Analysis of hospital-acquired methicillin-resistant Staphylococcus aureus strains isolated from a tertiary public hospital in Singapore revealed that multisusceptible strains had gradually started to replace the endemic multiresistant strain (ST239-MRSA-III) since 2002. Molecular typing showed that this was a predominantly clonal outbreak of a UK-EMRSA-15 strain (ST22-MRSA-IV).

Methicillin-resistant Staphylococcus aureus (MRSA) was introduced into Singapore in the early 1980s (4), and a review of the records of the microbiology laboratories of Singapore General Hospital (SGH) and the National University Hospital of Singapore (NUH), two acute-care tertiary-level public hospitals in Singapore, showed that the proportion of methicillin-resistant strains isolated from all sites from inpatients with Staphylococcus aureus infections had been consistently above 40% since the mid-1990s.

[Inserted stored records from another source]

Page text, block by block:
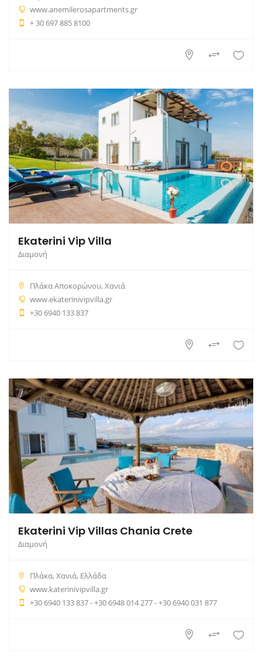
www.anemilerosapartments.gr
+ 30 697 885 8100
Ekaterini Vip Villa
Διαμονή
Πλάκα Αποκορώνου, Χανιά
www.ekaterinivipvilla.gr
+30 6940 133 837
Ekaterini Vip Villas Chania Crete
Διαμονή
Πλάκα, Χανιά, Ελλάδα
www.katerinivipvilla.gr
+30 6940 133 837 - +30 6948 014 277 - +30 6940 031 877
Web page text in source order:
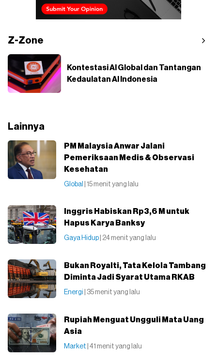
Z-Zone
Kontestasi AI Global dan Tantangan
Kedaulatan AI Indonesia
Lainnya
PM Malaysia Anwar Jalani
Pemeriksaan Medis & Observasi
Kesehatan
Global | 15 menit yang lalu
Inggris Habiskan Rp3,6 M untuk
Hapus Karya Banksy
Gaya Hidup | 24 menit yang lalu
Bukan Royalti, Tata Kelola Tambang
Diminta Jadi Syarat Utama RKAB
Energi | 35 menit yang lalu
Rupiah Menguat Ungguli Mata Uang
Asia
Market | 41 menit yang lalu
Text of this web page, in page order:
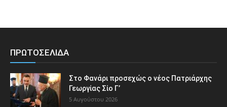
ΠΡΩΤΟΣΕΛΙΔΑ
Στο Φανάρι προσεχώς ο νέος Πατριάρχης
Γεωργίας Σίο Γ’
5 Αυγούστου 2026
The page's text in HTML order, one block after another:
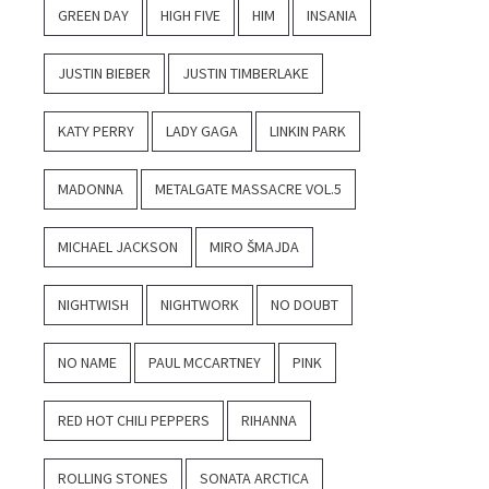
GREEN DAY HIGH FIVE HIM INSANIA
JUSTIN BIEBER JUSTIN TIMBERLAKE
KATY PERRY LADY GAGA LINKIN PARK
MADONNA METALGATE MASSACRE VOL.5
MICHAEL JACKSON MIRO ŠMAJDA
NIGHTWISH NIGHTWORK NO DOUBT
NO NAME PAUL MCCARTNEY PINK
RED HOT CHILI PEPPERS RIHANNA
ROLLING STONES SONATA ARCTICA
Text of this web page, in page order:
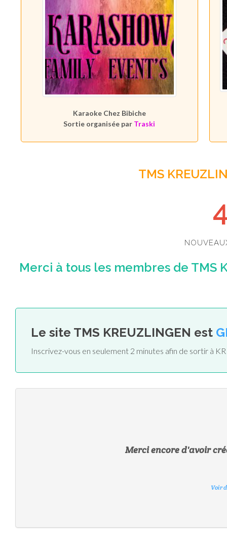
Karaoke Chez Bibiche
Sortie organisée par Traski
TMS
Merci à tous les membres de TMS
Le site TMS KREUZLINGEN est
Inscrivez-vous en seulement 2 minutes afin de sortir à
Merci encore d'avoir
Voir
Voir
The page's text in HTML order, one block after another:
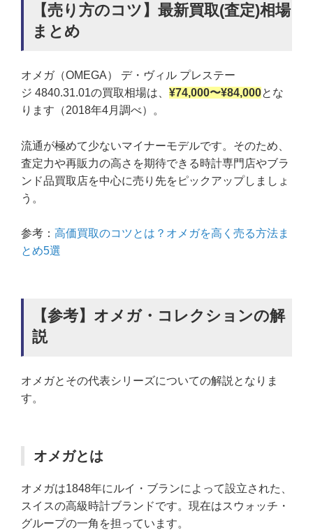
【売り方のコツ】最新買取(査定)相場
まとめ
オメガ（OMEGA） デ・ヴィル プレステー
ジ 4840.31.01の買取相場は、 ¥74,000〜¥84,000とな
ります（2018年4月調べ）。
流通が極めて少ないマイナーモデルです。そのため、
査定力や再販力の高さを期待できる時計専門店やブラ
ンド品買取店を中心に売り先をピックアップしましょ
う。
参考： 高価買取のコツとは？オメガを高く売る方法ま
とめ5選
【参考】オメガ・コレクションの解
説
オメガとその代表シリーズについての解説となりま
す。
オメガとは
オメガは1848年にルイ・ブランによって設立された、
スイスの高級時計ブランドです。現在はスウォッチ・
グループの一角を担っています。
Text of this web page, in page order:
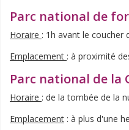
Parc national de
Horaire : 1h avant le coucher
Emplacement : à proximité
Parc national de la
Horaire : de la tombée de la
Emplacement : à plus d'une
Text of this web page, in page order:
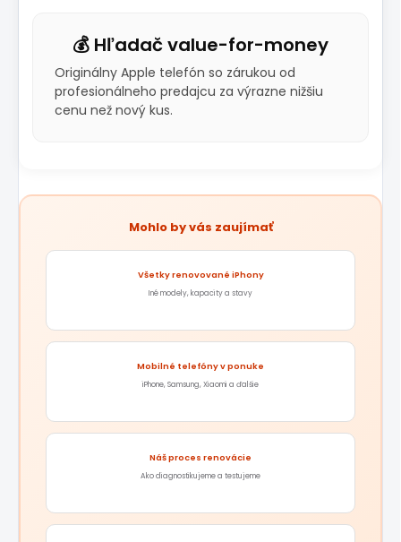
💰 Hľadač value-for-money
Originálny Apple telefón so zárukou od
profesionálneho predajcu za výrazne nižšiu
cenu než nový kus.
Mohlo by vás zaujímať
Všetky renovované iPhony
Iné modely, kapacity a stavy
Mobilné telefóny v ponuke
iPhone, Samsung, Xiaomi a ďalšie
Náš proces renovácie
Ako diagnostikujeme a testujeme
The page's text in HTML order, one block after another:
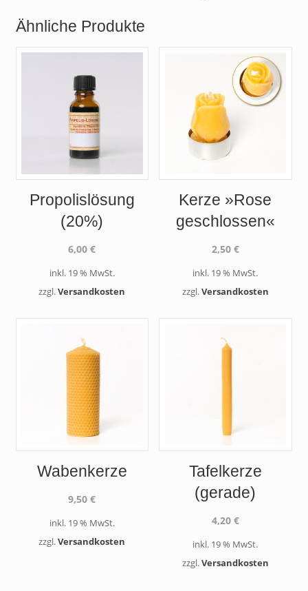
Ähnliche Produkte
Propolislösung
(20%)
6,00€
inkl. 19 % MwSt.
zzgl.Versandkosten
Kerze »Rose
geschlossen«
2,50 €
inkl. 19 % MwSt.
zzgl.Versandkosten
Wabenkerze
9,50€
inkl. 19 % MwSt.
zzgl.Versandkosten
Tafelkerze
(gerade)
4,20 €
inkl. 19 % MwSt.
zzgl.Versandkosten
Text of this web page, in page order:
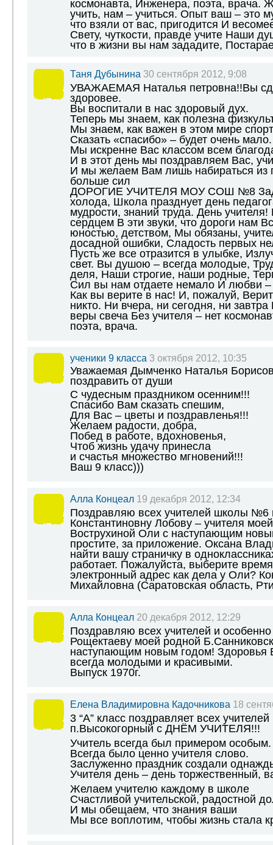
космонавта, Инженера, поэта, врача.
учить, нам – учиться. Опыт ваш – это
что взяли от вас, пригодится И
Свету, чуткости, правде учите Наши
что в жизни вы нам зададите,
Таня Дубынина 30 сентября 2012, 9:08
УВАЖАЕМАЯ Наталья петровна!!Вы
здоровее.
Вы воспитали в нас здоровый дух.
Теперь мы знаем, как полезна
Мы знаем, как важен в этом мире
Сказать «спасибо» – будет очень мало.
Мы искренне Вас классом всем
И в этот день мы поздравляем Вас,
И мы желаем Вам лишь набираться из
больше сил
ДОРОГИЕ УЧИТЕЛЯ МОУ СОШ №8
холода, Школа празднует день
мудрости, знаний труда. День
сердцем В эти звуки, что дороги нам
юностью, детством, Мы обязаны,
досадной ошибки, Сладость первых
Пусть же все отразится в улыбке,
свет. Вы душою – всегда молодые,
деля, Наши строгие, наши родные,
Сил вы нам отдаете немало И любви –
Как вы верите в нас! И, пожалуй,
никто. Ни вчера, ни сегодня, ни завтра
веры свеча Без учителя – нет
поэта, врача.
ученики 9 класса 3 октября 2012, 10:35
Уважаемая Дымченко Наталья
поздравить от души
С чудесным праздником осенним!!!
Спасибо Вам сказать спешим,
Для Вас – цветы и поздравленья!!!
Желаем радости, добра,
Побед в работе, вдохновенья,
Чтоб жизнь удачу принесла
и счастья множество мгновений!!!
Ваш 9 класс)))
Алла Концеал 19 декабря 2012, 12:34
Поздравляю всех учителей школы №6
Константиновну Лобову – учителя
Вострухиной Оли с наступающим
простите, за приложение. Оксана
найти вашу страничку в
работает. Пожалуйста, выберите
электронный адрес как дела у Оли?
Михайловна (Саратовская область,
Алла Концеал 20 декабря 2012, 12:29
Поздравляю всех учителей и
Рощектаеву моей родной
наступающим новым годом! Здоровья
всегда молодыми и красивыми.
Выпуск 1970г.
Елена Владимировна Кадочникова 18
3 “А” класс поздравляет всех
п.Высокогорный с ДНЁМ УЧИТЕЛЯ!!!
Учитель всегда был примером особым.
Всегда было ценно учителя слово.
Заслуженно праздник создали
Учителя день – день торжественный,
Желаем учителю каждому в школе
Счастливой учительской, радостной
И мы обещаем, что знания ваши
Мы все воплотим, чтобы жизнь стала
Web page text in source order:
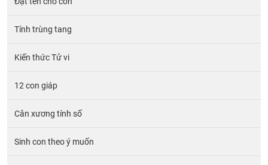
Tính trùng tang
Kiến thức Tử vi
12 con giáp
Cân xương tính số
Sinh con theo ý muốn
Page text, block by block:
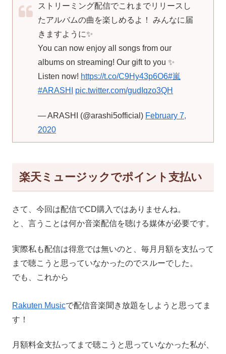
ストリーミング配信でこれまでリリースし
たアルバムの曲を楽しめるよ！ みんなに届
きますように✨
You can now enjoy all songs from our
albums on streaming! Our gift to you ✨
Listen now! https://t.co/C9Hy43p6O6#嵐
#ARASHI
pic.twitter.com/gudIqzo3QH
— ARASHI (@arashi5official) February 7,
2020
楽天ミュージックでポイント支払い
さて、今回は配信でCD購入ではありませんね。
と、言うことは何か音楽配信を聴ける媒体が必要です。
実際私も配信は得意では無いのと、毎月月額を支払って
まで聴こうと思っていなかったのでスルーでした。
でも、これから
Rakuten Musicで配信音楽聞き放題をしようと思ってま
す！
月額料金支払ってまで聴こうと思っていなかった私が、
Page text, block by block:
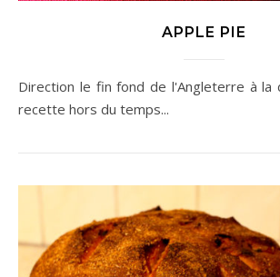
APPLE PIE
Direction le fin fond de l'Angleterre à la découverte d'une
recette hors du temps...
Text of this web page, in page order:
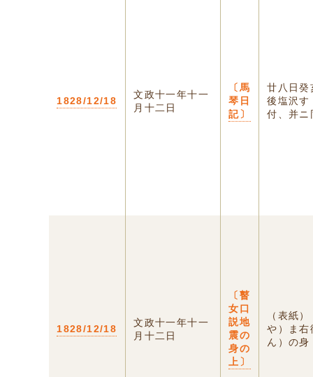
1828/12/18
文政十一年十一
月十二日
〔馬
琴日
記〕
廿八日癸
後塩沢す
付、并
1828/12/18
文政十一年十一
月十二日
〔瞽
女口
説地
震の
身の
上〕
（表
や）ま右
ん）の
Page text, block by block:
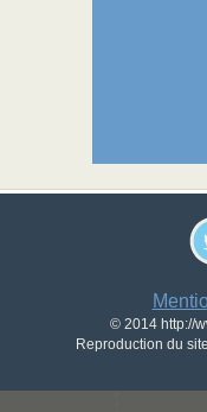
© 2014 http://
Reproduction du
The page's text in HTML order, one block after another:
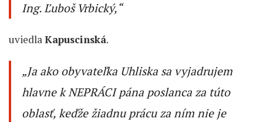
Ing. Ľuboš Vrbický,“
uviedlaKapuscinská.
„Ja ako obyvateľka Uhliska sa vyjadrujem
hlavne k NEPRÁCI pána poslanca za túto
oblasť, keďže žiadnu prácu za ním nie je
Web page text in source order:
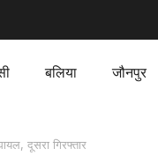
बलिया जौनपुर
दूसरा गिरफ्तार
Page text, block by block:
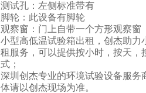
测试孔：左侧标准带有
脚轮：此设备有脚轮
观察窗：门上自带一个方形观察窗
小型高低温试验箱出租，创杰助力
租服务，可以提供按小时，按天
式；
深圳创杰专业的环境试验设备服
体请以创杰现场为准。
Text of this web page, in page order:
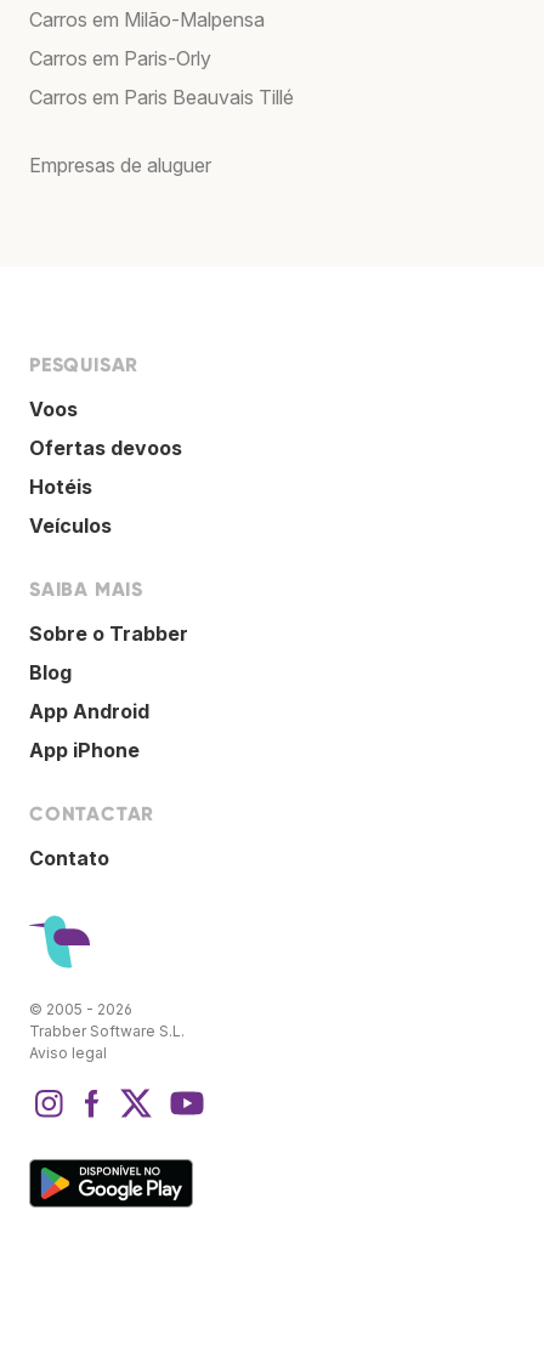
Carros em Milão-Malpensa
Carros em Paris-Orly
Carros em Paris Beauvais Tillé
Empresas de aluguer
PESQUISAR
Voos
Ofertas devoos
Hotéis
Veículos
SAIBA MAIS
Sobre o Trabber
Blog
App Android
App iPhone
CONTACTAR
Contato
© 2005 - 2026
Trabber Software S.L.
Aviso legal
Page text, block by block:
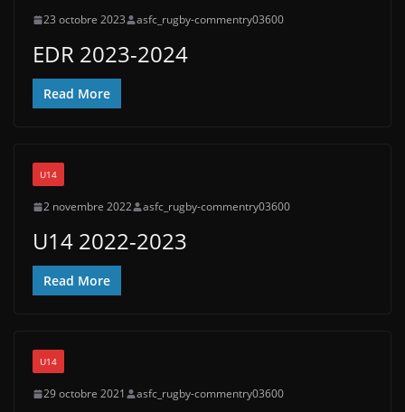
23 octobre 2023 asfc_rugby-commentry03600
EDR 2023-2024
Read More
U14
2 novembre 2022 asfc_rugby-commentry03600
U14 2022-2023
Read More
U14
29 octobre 2021 asfc_rugby-commentry03600
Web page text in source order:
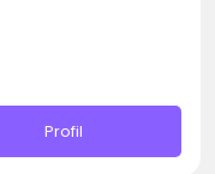
Profil
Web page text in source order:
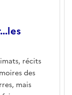
récits
des
mais
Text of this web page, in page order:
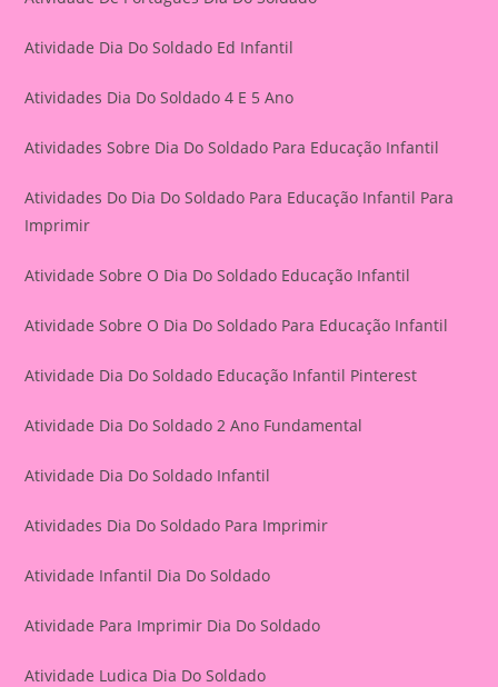
Atividade Dia Do Soldado Ed Infantil
Atividades Dia Do Soldado 4 E 5 Ano
Atividades Sobre Dia Do Soldado Para Educação Infantil
Atividades Do Dia Do Soldado Para Educação Infantil Para
Imprimir
Atividade Sobre O Dia Do Soldado Educação Infantil
Atividade Sobre O Dia Do Soldado Para Educação Infantil
Atividade Dia Do Soldado Educação Infantil Pinterest
Atividade Dia Do Soldado 2 Ano Fundamental
Atividade Dia Do Soldado Infantil
Atividades Dia Do Soldado Para Imprimir
Atividade Infantil Dia Do Soldado
Atividade Para Imprimir Dia Do Soldado
Atividade Ludica Dia Do Soldado
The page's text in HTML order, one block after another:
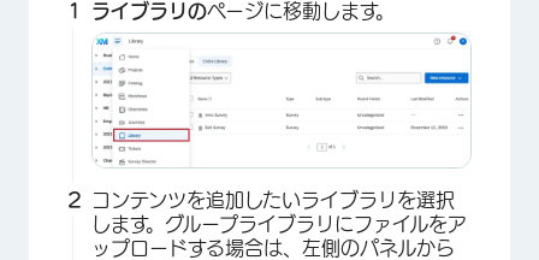
ライブラリのページに移動します。
コンテンツを追加したいライブラリを選択
します。グループライブラリにファイルをア
ップロードする場合は、左側のパネルから
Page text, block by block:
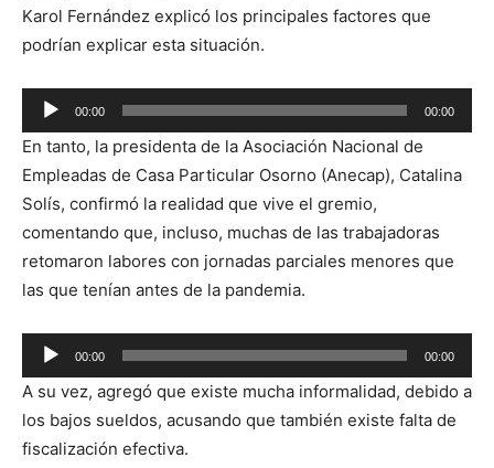
Karol Fernández explicó los principales factores que
podrían explicar esta situación.
Reproductor
de
audio
00:00 00:00
En tanto, la presidenta de la Asociación Nacional de
Empleadas de Casa Particular Osorno (Anecap), Catalina
Solís, confirmó la realidad que vive el gremio,
comentando que, incluso, muchas de las trabajadoras
retomaron labores con jornadas parciales menores que
las que tenían antes de la pandemia.
Reproductor
de
audio
00:00 00:00
A su vez, agregó que existe mucha informalidad, debido a
los bajos sueldos, acusando que también existe falta de
fiscalización efectiva.
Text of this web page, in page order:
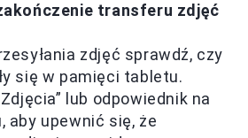
transferu zdjęć
zdjęć sprawdź, czy
się w pamięci tabletu.
lub odpowiednik na
aby upewnić się, że
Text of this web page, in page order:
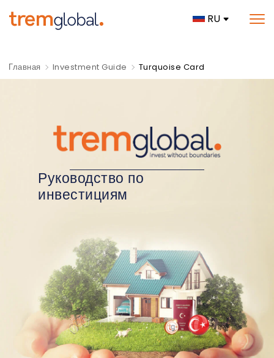
RU
Главная Investment Guide Turquoise Card
Руководство по
инвестициям
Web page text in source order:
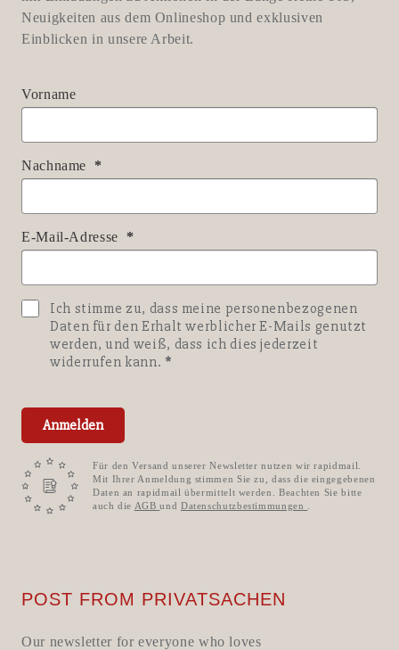
Neuigkeiten aus dem Onlineshop und exklusiven
Einblicken in unsere Arbeit.
Vorname
Nachname
E-Mail-Adresse
Ich stimme zu, dass meine personenbezogenen
Daten für den Erhalt werblicher E-Mails genutzt
werden, und weiß, dass ich dies jederzeit
widerrufen kann.
Anmelden
Für den Versand unserer Newsletter nutzen wir rapidmail.
Mit Ihrer Anmeldung stimmen Sie zu, dass die eingegebenen
Daten an rapidmail übermittelt werden. Beachten Sie bitte
auch die AGBund Datenschutzbestimmungen
POST FROM PRIVATSACHEN
Our newsletter for everyone who loves
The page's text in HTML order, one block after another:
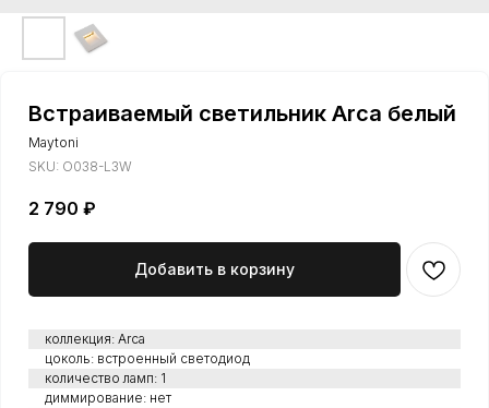
Встраиваемый светильник Arca белый
Maytoni
SKU: O038-L3W
2 790 ₽
Добавить в корзину
коллекция: Arca
цоколь: встроенный светодиод
количество ламп: 1
диммирование: нет

Previous work done on representative strains isolated before 1998 showed that related multiresistant strains belonging to multilocus sequence type (ST) 239 and bearing the Type III staphylococcal chromosome cassette mec (SCCmec) had predominated in the 1990s (J. Sim and W. Grubb, personal communication). However, we observed a progressive increase in the number of isolates from all clinical specimens demonstrating susceptibility to tetracycline, trimethoprim-sulfamethoxazole, and gentamicin since 2002. A study was conducted to chart the resistance profiles of MRSA in SGH as well as to type the major circulating strains in both institutions.

We reviewed the records of the microbiology laboratory at SGH for MRSA strains isolated from clinical specimens from January 1997 to March 2004. Duplicate isolates from the same patient within a calendar year were eliminated on the basis of patients' names and identification numbers. The medical charts of patients infected by these MRSA were reviewed, and nine strains deemed to be possibly community acquired (isolation of MRSA within 48 h of hospitalization in patients who had not previously been in contact with any healthcare facility for at least 1 year) were excluded from the study. A total of 44 nonduplicate hospital-acquired MRSA strains isolated in March 2004 in NUH were contributed to the study.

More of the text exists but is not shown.